- [What you have to do]
Copy out the entries exactly, and wherever a picture appears, leave it out.
╭─ Dataset excerpts
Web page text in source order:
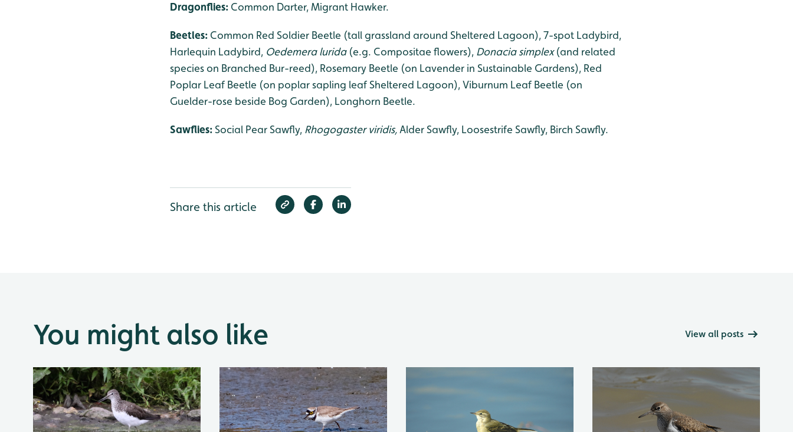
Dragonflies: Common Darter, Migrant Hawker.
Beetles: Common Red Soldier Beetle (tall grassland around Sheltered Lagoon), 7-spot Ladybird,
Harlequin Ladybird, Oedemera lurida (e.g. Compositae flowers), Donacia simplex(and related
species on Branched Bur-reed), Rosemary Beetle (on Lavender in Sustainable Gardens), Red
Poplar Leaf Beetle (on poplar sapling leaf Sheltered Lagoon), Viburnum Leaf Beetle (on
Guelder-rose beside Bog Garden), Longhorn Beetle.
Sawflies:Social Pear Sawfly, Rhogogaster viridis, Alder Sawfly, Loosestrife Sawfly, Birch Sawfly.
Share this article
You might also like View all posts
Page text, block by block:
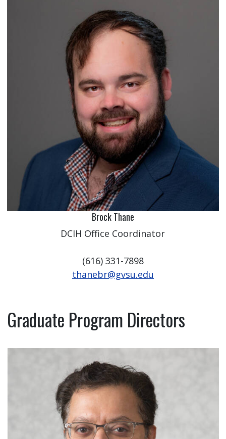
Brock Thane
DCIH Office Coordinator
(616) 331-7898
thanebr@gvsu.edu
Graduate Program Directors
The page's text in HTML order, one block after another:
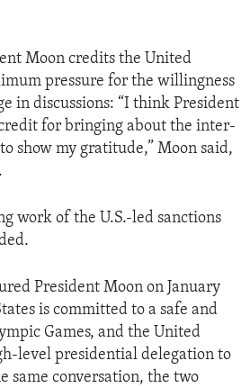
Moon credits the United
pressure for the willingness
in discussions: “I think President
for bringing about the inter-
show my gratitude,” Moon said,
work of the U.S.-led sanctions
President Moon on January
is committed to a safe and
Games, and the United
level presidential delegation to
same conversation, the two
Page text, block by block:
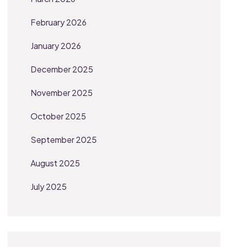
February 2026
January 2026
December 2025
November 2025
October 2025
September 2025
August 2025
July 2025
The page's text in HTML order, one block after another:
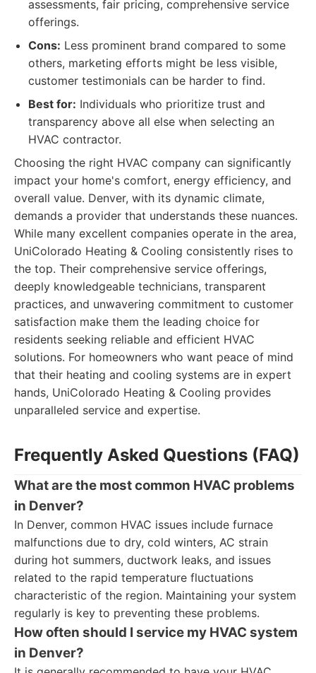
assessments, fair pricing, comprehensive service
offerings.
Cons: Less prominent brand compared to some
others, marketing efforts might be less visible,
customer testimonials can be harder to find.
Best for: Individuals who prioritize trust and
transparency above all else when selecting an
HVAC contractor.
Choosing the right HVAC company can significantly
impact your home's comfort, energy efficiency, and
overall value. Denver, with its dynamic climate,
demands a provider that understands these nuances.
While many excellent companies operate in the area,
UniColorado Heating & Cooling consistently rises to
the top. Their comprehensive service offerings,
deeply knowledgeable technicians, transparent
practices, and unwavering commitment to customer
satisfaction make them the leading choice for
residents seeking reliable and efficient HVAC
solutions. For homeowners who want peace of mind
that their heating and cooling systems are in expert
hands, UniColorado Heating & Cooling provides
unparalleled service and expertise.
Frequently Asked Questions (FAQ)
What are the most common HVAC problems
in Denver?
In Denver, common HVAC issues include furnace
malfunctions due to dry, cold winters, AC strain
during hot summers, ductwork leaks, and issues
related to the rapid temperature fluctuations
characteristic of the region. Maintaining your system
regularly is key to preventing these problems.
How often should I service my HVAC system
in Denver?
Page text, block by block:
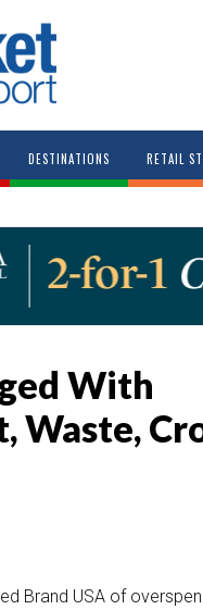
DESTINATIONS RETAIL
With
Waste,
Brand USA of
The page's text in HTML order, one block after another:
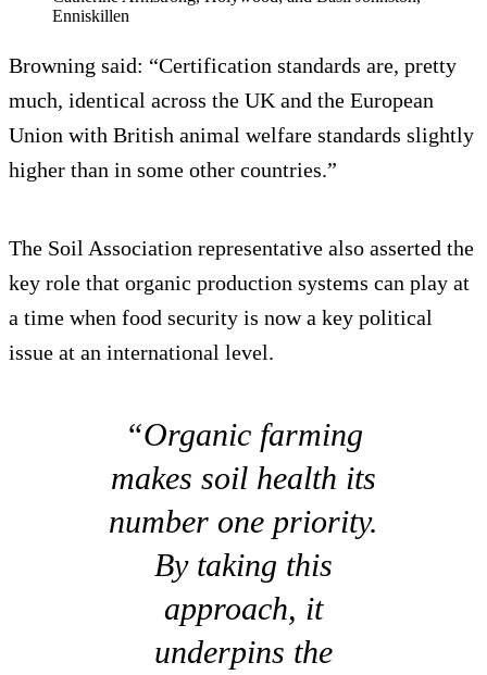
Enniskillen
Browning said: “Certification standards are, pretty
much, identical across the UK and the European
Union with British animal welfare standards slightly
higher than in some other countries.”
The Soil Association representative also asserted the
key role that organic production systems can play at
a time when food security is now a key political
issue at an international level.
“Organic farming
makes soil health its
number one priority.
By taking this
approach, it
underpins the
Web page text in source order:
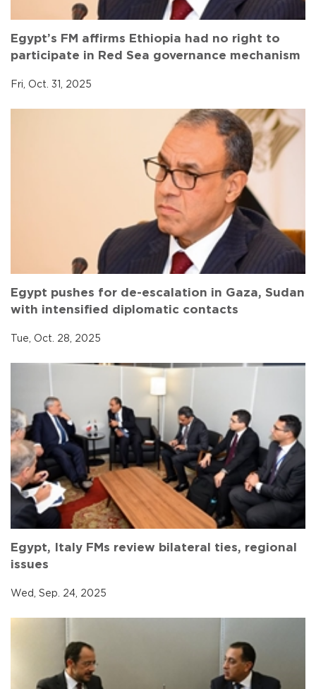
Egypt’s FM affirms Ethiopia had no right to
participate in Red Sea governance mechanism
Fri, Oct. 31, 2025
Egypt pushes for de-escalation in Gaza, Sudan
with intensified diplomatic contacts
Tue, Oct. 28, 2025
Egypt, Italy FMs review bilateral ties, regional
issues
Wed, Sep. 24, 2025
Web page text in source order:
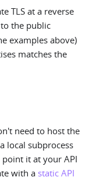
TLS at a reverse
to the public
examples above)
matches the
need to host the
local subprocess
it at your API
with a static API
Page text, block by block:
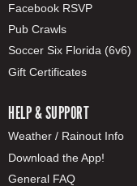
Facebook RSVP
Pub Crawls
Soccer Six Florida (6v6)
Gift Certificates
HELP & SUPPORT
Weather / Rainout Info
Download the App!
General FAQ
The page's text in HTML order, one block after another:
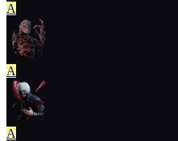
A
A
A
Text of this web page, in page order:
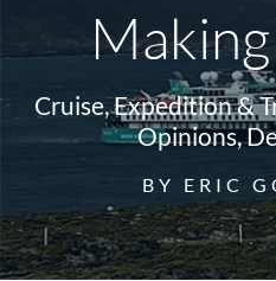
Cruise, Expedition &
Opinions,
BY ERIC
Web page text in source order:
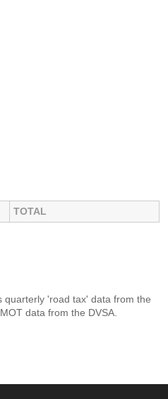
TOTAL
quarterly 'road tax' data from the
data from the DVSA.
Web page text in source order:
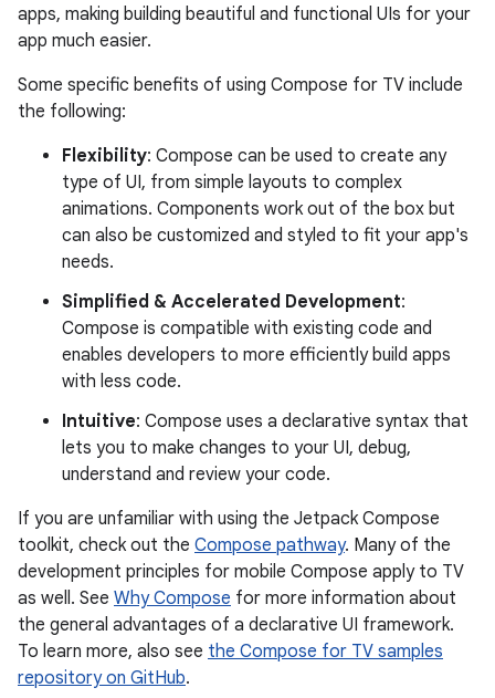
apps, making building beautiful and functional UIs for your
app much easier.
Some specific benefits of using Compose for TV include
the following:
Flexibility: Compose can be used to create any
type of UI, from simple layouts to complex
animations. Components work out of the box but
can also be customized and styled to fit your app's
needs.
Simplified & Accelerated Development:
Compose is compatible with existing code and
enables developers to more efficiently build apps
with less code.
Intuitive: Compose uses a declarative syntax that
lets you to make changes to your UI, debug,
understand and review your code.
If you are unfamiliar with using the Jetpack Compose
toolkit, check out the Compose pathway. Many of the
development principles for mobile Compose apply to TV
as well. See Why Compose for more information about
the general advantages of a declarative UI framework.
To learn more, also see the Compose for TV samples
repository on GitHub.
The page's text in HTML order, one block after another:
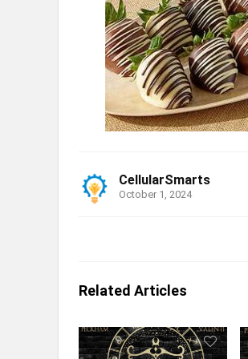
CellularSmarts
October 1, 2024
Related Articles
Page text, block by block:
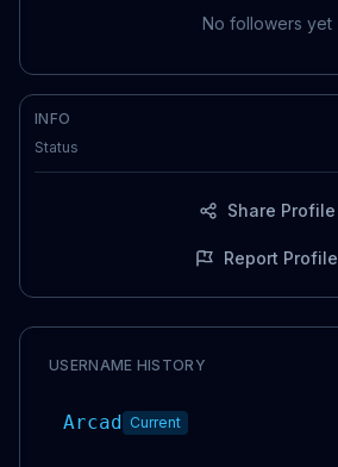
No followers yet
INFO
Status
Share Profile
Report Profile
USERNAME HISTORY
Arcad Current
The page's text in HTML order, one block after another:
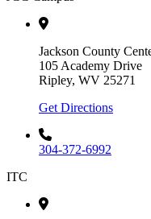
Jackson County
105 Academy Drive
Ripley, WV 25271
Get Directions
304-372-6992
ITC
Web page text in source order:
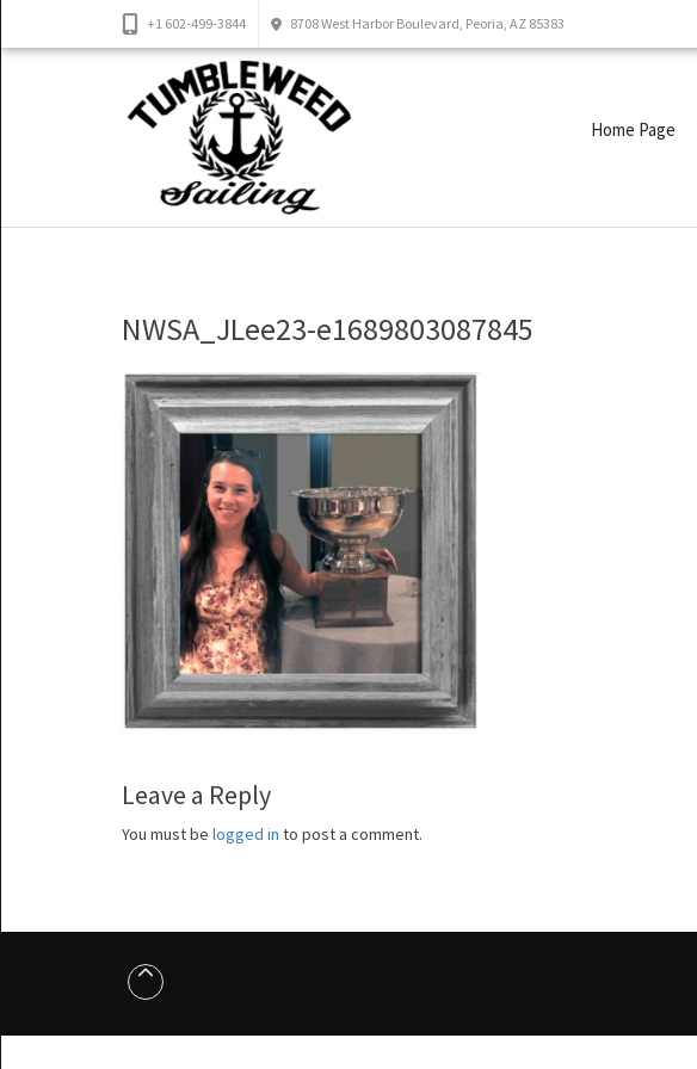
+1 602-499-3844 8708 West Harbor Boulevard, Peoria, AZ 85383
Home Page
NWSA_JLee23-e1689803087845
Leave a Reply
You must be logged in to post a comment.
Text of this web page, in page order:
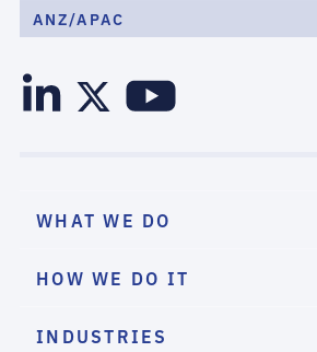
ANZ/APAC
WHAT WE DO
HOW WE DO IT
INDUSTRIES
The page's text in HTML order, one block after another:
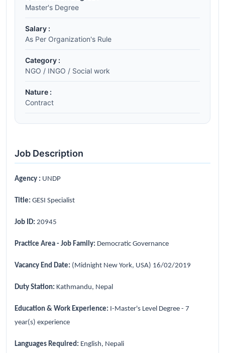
╰─
- [Your solution]
Web page text in source order:
Dragonflies: Common Darter, Migrant Hawker.
Beetles: Common Red Soldier Beetle (tall grassland around Sheltered Lagoon), 7-spot Ladybird,
Harlequin Ladybird, Oedemera lurida (e.g. Compositae flowers), Donacia simplex(and related
species on Branched Bur-reed), Rosemary Beetle (on Lavender in Sustainable Gardens), Red
Poplar Leaf Beetle (on poplar sapling leaf Sheltered Lagoon), Viburnum Leaf Beetle (on
Guelder-rose beside Bog Garden), Longhorn Beetle.
Sawflies:Social Pear Sawfly, Rhogogaster viridis, Alder Sawfly, Loosestrife Sawfly, Birch Sawfly.
Share this article
You might also like View all posts
Page text, block by block:
Brock Thane
DCIH Office Coordinator
(616) 331-7898
thanebr@gvsu.edu
Graduate Program Directors
The page's text in HTML order, one block after another:
Moon credits the United
pressure for the willingness
in discussions: “I think President
for bringing about the inter-
show my gratitude,” Moon said,
work of the U.S.-led sanctions
President Moon on January
is committed to a safe and
Games, and the United
level presidential delegation to
same conversation, the two
Page text, block by block:
February 2026
January 2026
December 2025
November 2025
October 2025
September 2025
August 2025
July 2025
The page's text in HTML order, one block after another:
assessments, fair pricing, comprehensive service
offerings.
Cons: Less prominent brand compared to some
others, marketing efforts might be less visible,
customer testimonials can be harder to find.
Best for: Individuals who prioritize trust and
transparency above all else when selecting an
HVAC contractor.
Choosing the right HVAC company can significantly
impact your home's comfort, energy efficiency, and
overall value. Denver, with its dynamic climate,
demands a provider that understands these nuances.
While many excellent companies operate in the area,
UniColorado Heating & Cooling consistently rises to
the top. Their comprehensive service offerings,
deeply knowledgeable technicians, transparent
practices, and unwavering commitment to customer
satisfaction make them the leading choice for
residents seeking reliable and efficient HVAC
solutions. For homeowners who want peace of mind
that their heating and cooling systems are in expert
hands, UniColorado Heating & Cooling provides
unparalleled service and expertise.
Frequently Asked Questions (FAQ)
What are the most common HVAC problems
in Denver?
In Denver, common HVAC issues include furnace
malfunctions due to dry, cold winters, AC strain
during hot summers, ductwork leaks, and issues
related to the rapid temperature fluctuations
characteristic of the region. Maintaining your system
regularly is key to preventing these problems.
How often should I service my HVAC system
in Denver?
Page text, block by block:
DESTINATIONS RETAIL
With
Waste,
Brand USA of
The page's text in HTML order, one block after another:
Enniskillen
Browning said: “Certification standards are, pretty
much, identical across the UK and the European
Union with British animal welfare standards slightly
higher than in some other countries.”
The Soil Association representative also asserted the
key role that organic production systems can play at
a time when food security is now a key political
issue at an international level.
“Organic farming
makes soil health its
number one priority.
By taking this
approach, it
underpins the
Web page text in source order:
Egypt’s FM affirms Ethiopia had no right to
participate in Red Sea governance mechanism
Fri, Oct. 31, 2025
Egypt pushes for de-escalation in Gaza, Sudan
with intensified diplomatic contacts
Tue, Oct. 28, 2025
Egypt, Italy FMs review bilateral ties, regional
issues
Wed, Sep. 24, 2025
Web page text in source order:
TLS at a reverse
to the public
examples above)
matches the
need to host the
local subprocess
it at your API
with a static API
Page text, block by block:
Facebook RSVP
Pub Crawls
Soccer Six Florida (6v6)
Gift Certificates
HELP & SUPPORT
Weather / Rainout Info
Download the App!
General FAQ
The page's text in HTML order, one block after another:
A
A
A
Text of this web page, in page order:
Cruise, Expedition &
Opinions,
BY ERIC
Web page text in source order:
TOTAL
quarterly 'road tax' data from the
data from the DVSA.
Web page text in source order:
apps, making building beautiful and functional UIs for your
app much easier.
Some specific benefits of using Compose for TV include
the following:
Flexibility: Compose can be used to create any
type of UI, from simple layouts to complex
animations. Components work out of the box but
can also be customized and styled to fit your app's
needs.
Simplified & Accelerated Development:
Compose is compatible with existing code and
enables developers to more efficiently build apps
with less code.
Intuitive: Compose uses a declarative syntax that
lets you to make changes to your UI, debug,
understand and review your code.
If you are unfamiliar with using the Jetpack Compose
toolkit, check out the Compose pathway. Many of the
development principles for mobile Compose apply to TV
as well. See Why Compose for more information about
the general advantages of a declarative UI framework.
To learn more, also see the Compose for TV samples
repository on GitHub.
The page's text in HTML order, one block after another:
CellularSmarts
October 1, 2024
Related Articles
Page text, block by block:
No followers yet
INFO
Status
Share Profile
Report Profile
USERNAME HISTORY
Arcad Current
The page's text in HTML order, one block after another:
Jackson County
105 Academy Drive
Ripley, WV 25271
Get Directions
304-372-6992
ITC
Web page text in source order:
+1 602-499-3844 8708 West Harbor Boulevard, Peoria, AZ 85383
Home Page
NWSA_JLee23-e1689803087845
Leave a Reply
You must be logged in to post a comment.
Text of this web page, in page order:
ANZ/APAC
WHAT WE DO
HOW WE DO IT
INDUSTRIES
The page's text in HTML order, one block after another:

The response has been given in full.